Machine Learning Research Manager
Job description
About the role
In this pivotal position, you will oversee a dynamic team of researchers focused on the integration of artificial intelligence, language processing, and radiological applications. This role is a blend of strategic leadership and active participation in research initiatives, guiding projects from initial ideas to full-scale implementation. You will play a crucial role in expanding our research capabilities while working collaboratively with clinical experts, engineers, and product teams to drive innovation. Your leadership will establish the technical direction for high-impact initiatives, ensuring that research activities align with the broader strategic goals of the organization. You will foster a culture of rigorous experimentation and intellectual curiosity within your team. Furthermore, you will be responsible for translating complex research findings into actionable insights that can be understood and utilized by diverse stakeholders. This position requires a proactive approach to identifying emerging opportunities and potential risks within the research pipeline. Ultimately, you will be a key architect in building sustainable and scalable solutions that leverage cutting-edge machine learning methodologies.
Key facts
What you'll do
Orchestrate and supervise a multidisciplinary team of research scientists, providing strategic direction, mentorship, and performance guidance to maximize individual and team potential.

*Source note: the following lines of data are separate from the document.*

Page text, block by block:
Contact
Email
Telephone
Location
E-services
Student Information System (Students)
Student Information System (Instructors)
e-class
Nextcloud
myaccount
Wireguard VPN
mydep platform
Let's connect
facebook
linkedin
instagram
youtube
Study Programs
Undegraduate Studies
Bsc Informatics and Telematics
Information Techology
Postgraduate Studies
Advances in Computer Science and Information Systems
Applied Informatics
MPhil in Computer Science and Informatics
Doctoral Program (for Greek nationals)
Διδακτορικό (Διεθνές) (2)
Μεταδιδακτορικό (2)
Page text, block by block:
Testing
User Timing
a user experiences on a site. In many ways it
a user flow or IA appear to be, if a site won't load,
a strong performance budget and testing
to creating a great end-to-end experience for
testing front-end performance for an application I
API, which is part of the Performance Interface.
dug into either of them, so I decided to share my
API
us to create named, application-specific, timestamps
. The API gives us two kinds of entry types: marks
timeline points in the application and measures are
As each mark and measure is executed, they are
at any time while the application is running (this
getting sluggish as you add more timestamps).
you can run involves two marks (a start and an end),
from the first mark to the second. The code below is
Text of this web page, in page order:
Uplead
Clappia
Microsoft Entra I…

Define and evolve the technical roadmap for machine learning and natural language processing initiatives, ensuring alignment with clinical and operational requirements.
Design and implement robust experimental frameworks to evaluate the performance and reliability of advanced AI models under challenging real-world conditions.

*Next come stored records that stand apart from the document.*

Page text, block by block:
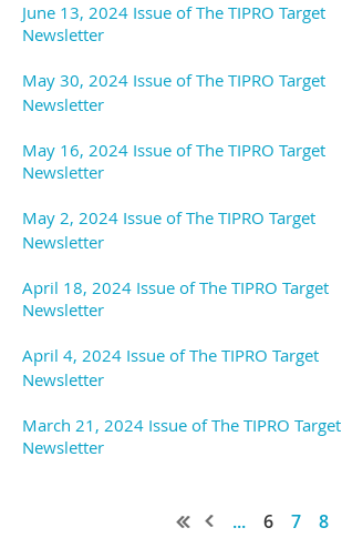
June 13, 2024 Issue of The TIPRO Target
Newsletter
May 30, 2024 Issue of The TIPRO Target
Newsletter
May 16, 2024 Issue of The TIPRO Target
Newsletter
May 2, 2024 Issue of The TIPRO Target
Newsletter
April 18, 2024 Issue of The TIPRO Target
Newsletter
April 4, 2024 Issue of The TIPRO Target
Newsletter
March 21, 2024 Issue of The TIPRO Target
Newsletter
... 6 7 8
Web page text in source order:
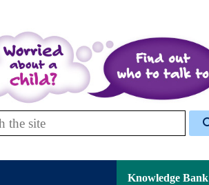
Knowledge Bank
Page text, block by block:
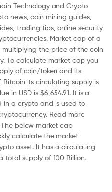
Technology and Crypto
news, coin mining guides,
trading tips, online security
Market cap of a
the price of the coin
To calculate market cap you
of coin/token and its
Bitcoin its circulating supply is
in USD is $6,654.91. It is a
in a crypto and is used to
Read more
The below market cap
calculate the market
asset. It has a circulating
total supply of 100 Billion.
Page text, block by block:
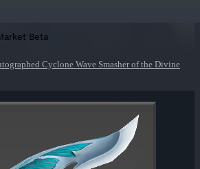
Beta
Cyclone Wave Smasher of the Divine
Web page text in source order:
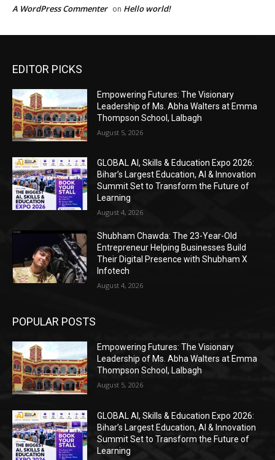
EDITOR PICKS
Empowering Futures: The Visionary
Leadership of Ms. Abha Walters at Emma
Thompson School, Lalbagh
August 5, 2026
GLOBAL AI, Skills & Education Expo 2026:
Bihar’s Largest Education, AI & Innovation
Summit Set to Transform the Future of
Learning
August 4, 2026
Shubham Chawda: The 23-Year-Old
Entrepreneur Helping Businesses Build
Their Digital Presence with Shubham X
Infotech
August 4, 2026
POPULAR POSTS
Empowering Futures: The Visionary
Leadership of Ms. Abha Walters at Emma
Thompson School, Lalbagh
August 5, 2026
GLOBAL AI, Skills & Education Expo 2026:
Bihar’s Largest Education, AI & Innovation
Summit Set to Transform the Future of
Learning

Champion the adoption of transformer-based architectures and large language models to solve intricate problems in radiological and clinical contexts.

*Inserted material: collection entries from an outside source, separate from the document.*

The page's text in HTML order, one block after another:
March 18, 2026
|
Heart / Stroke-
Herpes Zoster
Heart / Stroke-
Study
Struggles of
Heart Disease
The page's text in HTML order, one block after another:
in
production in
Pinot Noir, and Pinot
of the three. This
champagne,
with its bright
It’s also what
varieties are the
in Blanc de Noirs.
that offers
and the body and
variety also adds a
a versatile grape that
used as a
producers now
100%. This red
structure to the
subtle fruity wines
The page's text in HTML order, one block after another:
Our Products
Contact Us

Establish rigorous validation and testing protocols to ensure that research outputs meet the highest standards of accuracy, robustness, and generalizability.
Liaise continuously with clinical domain experts, engineering squads, and product management to clarify requirements and translate complex concepts into executable research plans.
Identify and mitigate risks associated with data quality, model bias, and operational constraints, developing contingency strategies to maintain project momentum.
Lead the integration of models into production environments, collaborating closely with software engineers to ensure seamless deployment and scalability.
Cultivate an environment of knowledge sharing by organizing technical discussions, disseminating best practices, and documenting key learnings for the broader organization.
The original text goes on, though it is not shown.